Thursday, 19 May 2011

Spaceways (1953)

Spaceways has one main claim to fame. It was one of the first forays into science fiction for both Hammer Films and for director Terence Fisher.

Fisher made a series of excellent film noir-influenced crime thrillers for Hammer in the early 50s and Spaceways is in fact a murder mystery presented against a science fiction backdrop, with some elements of espionage thrown in as well.

The British government has a top-secret research facility working on plans to put the first spaceship into orbit and ultimately to build the first space stations. The scientists involved, and their families, are housed in a kind of concentration camp totally cut off from the world. This neatly provides one of the prime requirements for a classical murder mystery - all the suspects are confined together in one place without being able to escape and we know that one of them must be the killer.

The key figure in the project is an American scientist, Dr Stephen Mitchell (Howard Duff). He’s very unhappily married. His wife Vanessa despises him for not getting a high-paid job in private industry and she’s carrying on an affair with the team’s chief biologist Dr Philip Crenshaw. Mitchell meanwhile is falling for Dr Lisa Frank (Eva Bartok). She’s the daughter of the head of the rocket project. When both Crenshaw and Mitchell’s wife disappear it is assumed they have been murdered since they could not have left the base. And Stephen Mitchell is the prime suspect.

An outside investigator from one of the Intelligence services is called in to solve the mystery. He comes up with a ingenious theory - that Mitchell murdered Crenshaw and Vanessa and stuffed their bodies into the AS1 rocket’s fuel tanks just before its first test flight.

The rocket is not yet ready for a manned flight but Dr Mitchell decides he can only prove his innocence by undertaking the first manned spaceflight in the second rocket, the AS2. He will rendezvous with the AS1 in orbit and prove that there are no bodies in the fuel tanks. Lisa is horrified - she can’t let the man she loves undertake such a mission alone but she knows that no-one will allow her to accompany him.

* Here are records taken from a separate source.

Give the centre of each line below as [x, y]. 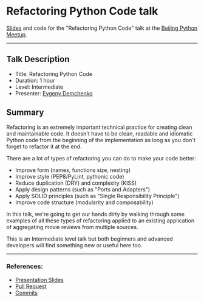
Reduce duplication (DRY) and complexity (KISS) [76, 183]
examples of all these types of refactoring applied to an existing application [100, 221]
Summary [25, 113]
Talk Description [38, 59]
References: [25, 267]
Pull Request [31, 286]
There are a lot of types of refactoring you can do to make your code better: [101, 158]
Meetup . [17, 34]
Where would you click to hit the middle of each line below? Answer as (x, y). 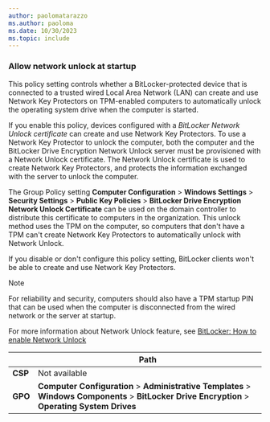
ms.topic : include (39, 38)
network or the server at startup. (62, 315)
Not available (62, 373)
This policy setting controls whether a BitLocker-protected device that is (128, 84)
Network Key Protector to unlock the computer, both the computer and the (131, 142)
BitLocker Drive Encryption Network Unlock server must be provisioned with (135, 150)
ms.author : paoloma (41, 23)
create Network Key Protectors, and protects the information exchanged (128, 168)
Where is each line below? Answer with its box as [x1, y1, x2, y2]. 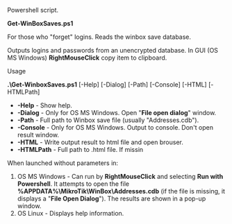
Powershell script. [7, 6, 59, 14]
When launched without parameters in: [7, 159, 119, 167]
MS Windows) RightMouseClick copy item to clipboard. [7, 53, 167, 62]
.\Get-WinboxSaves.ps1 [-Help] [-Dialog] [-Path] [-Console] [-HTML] [7, 80, 207, 89]
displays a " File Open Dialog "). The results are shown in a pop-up [17, 194, 206, 203]
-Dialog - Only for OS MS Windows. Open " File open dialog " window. [17, 109, 217, 117]
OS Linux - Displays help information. [17, 209, 124, 217]
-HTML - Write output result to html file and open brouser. [17, 138, 184, 146]
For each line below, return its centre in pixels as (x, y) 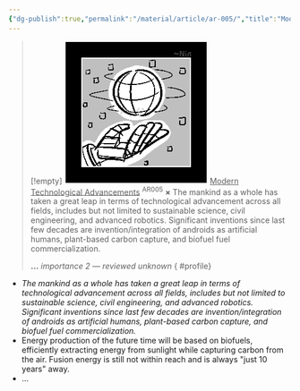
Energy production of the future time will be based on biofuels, (137, 341)
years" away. (45, 369)
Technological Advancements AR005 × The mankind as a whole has (154, 191)
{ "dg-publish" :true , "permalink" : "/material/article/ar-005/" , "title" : (143, 19)
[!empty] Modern (134, 181)
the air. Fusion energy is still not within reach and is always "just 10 (144, 360)
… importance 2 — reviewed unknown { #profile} (121, 266)
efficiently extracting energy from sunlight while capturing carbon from (152, 350)
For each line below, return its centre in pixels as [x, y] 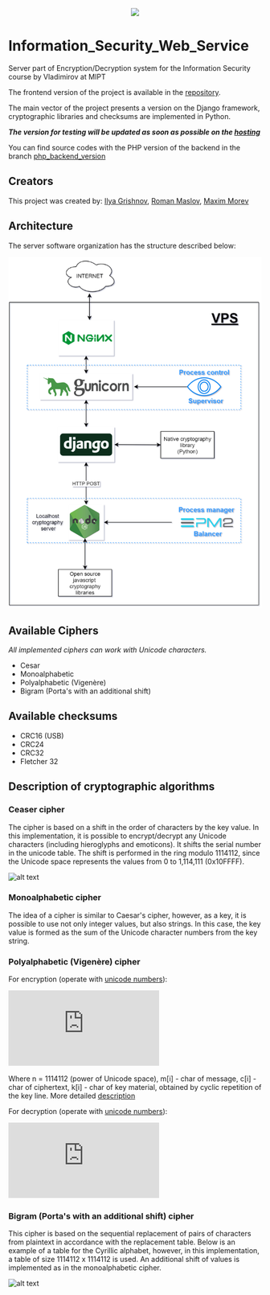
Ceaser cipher [37, 810]
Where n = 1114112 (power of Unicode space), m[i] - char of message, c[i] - [133, 1079]
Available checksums [63, 716]
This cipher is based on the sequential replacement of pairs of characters [130, 1234]
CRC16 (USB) [42, 735]
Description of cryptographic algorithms [112, 787]
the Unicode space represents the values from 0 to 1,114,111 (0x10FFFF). [127, 861]
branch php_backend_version [57, 156]
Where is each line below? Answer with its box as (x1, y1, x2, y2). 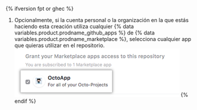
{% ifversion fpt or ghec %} (5, 5, 74, 12)
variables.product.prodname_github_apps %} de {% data (14, 29, 155, 36)
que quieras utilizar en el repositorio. (14, 42, 105, 49)
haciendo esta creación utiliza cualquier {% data (14, 23, 134, 30)
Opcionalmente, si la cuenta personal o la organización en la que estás (14, 17, 189, 23)
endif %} (14, 98, 37, 105)
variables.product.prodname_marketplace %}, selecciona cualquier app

The mixture of science fiction and murder mystery elements is a little uneasy but despite the film’s generally poor reputation I think it works quite well. Like the other sci-fi movie Fisher directed for Hammer in the same year, Four Sided Triangle, it avoids the more obvious science fiction clichés of its era.

The budget was too limited to allow any extended spaceflight sequences but making the core of the story the murder mystery means that’s not a major problem. The special effects are ultra-cheap but the spaceship interior looks rather nifty with its classy walnut control panel.

Fisher was never less than very competent and he had a real flair for crime thrillers so he was a sound choice to direct.

Howard Duff is adequate if unexciting. Eva Bartok is by far the most impressive member of the cast.

The Image Entertainment DVD looks reasonably good. There are no extras apart from a trailer.

Not as good as the Quatermass films that brought Hammer its first big successes in the mid-50s but still worth a look if you’re a fan of 1950s sci-fi movies. Certainly nowhere near as bad as its reputation suggests.

2 comments:

Shaun Anderson [The Celluloid Highway] said...

This is an intriguing, but somewhat tentative effort from Hammer. It has a generic tension because Hammer were not quite willing to break from the past and totally embrace science-fiction. It now exists, much like FOUR SIDED TRIANGLE, as a curious oddity. If you haven't seen it already Doom, may I recommend Fisher's 1950 effort SO LONG AT THE FAIR. Arguably his best film pre CURSE OF FRANKENSTEIN.

dfordoom said...

Shaun, I've seen So Long at the Fair. A terrific litte movie. Another great early Terence Fisher movie is Stolen Face which is available in the Hammer Film Noir series on DVD. It features a wonderful performance by Lizabeth Scott.